Changing that back to the following output

output {
    elasticsearch {
        hosts => [ "localhost:9200" ]
        index => "logstash-209.91-%{+YYYY.MM.dd}"
        codec => "json"
    }
}

Now the document is going into elastic but obviously it would be awesome if there was a way to get the JSON that is in the 'message' property to the JSON object that goes into elastic? Is there a way to do this?

The problem with trying to use gsub is that you must add a second backslash only when there is a single backslash.
so the gsub needs to find only cases of exactly \ then change those to a forward slash.
Maybe using this pattern (?<!\\)\\(?!\\)

Use NO codec with the file input. You will now have the original JSON string in the message field.
Use the mutate replace filter with the above pattern
Use the JSON filter to decode the message field

Thanks @guyboertje that helped a ton to process the problem lines.

It did have an unintended consequence of causing some that passed before to now fail. So I will investigate whether I can try use the JSON filter first and if it passes then all is well and move on. Otherwise (and I think I can check if it passed by the tag it adds when the JSON parse fails) do the string replace which you showed above. Not sure if I can have 2 JSON filters though. I will give it a crack tonight when I get some time.

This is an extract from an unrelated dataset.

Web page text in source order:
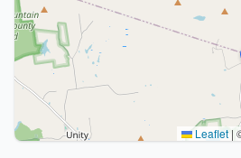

Analyse what failed, maybe the regex pattern can be improved.
But failing that, yes, you can try one JSON filter first then have a conditional block that does the replace and second JSON filter.
The conditional will test tags having a _jsonparsefailureentry, e.g.

   ... JSON filter 1 ...
    if "_jsonparsefailure" in [tags] {
      ... replace single backslash ....
      ... JSON filter 2 ...
    }
2 Likes

@guyboertje thanks for your help. I have been able to get this working with the two filters. Thanks for the help.

This topic was automatically closed 28 days after the last reply. New replies are no longer allowed.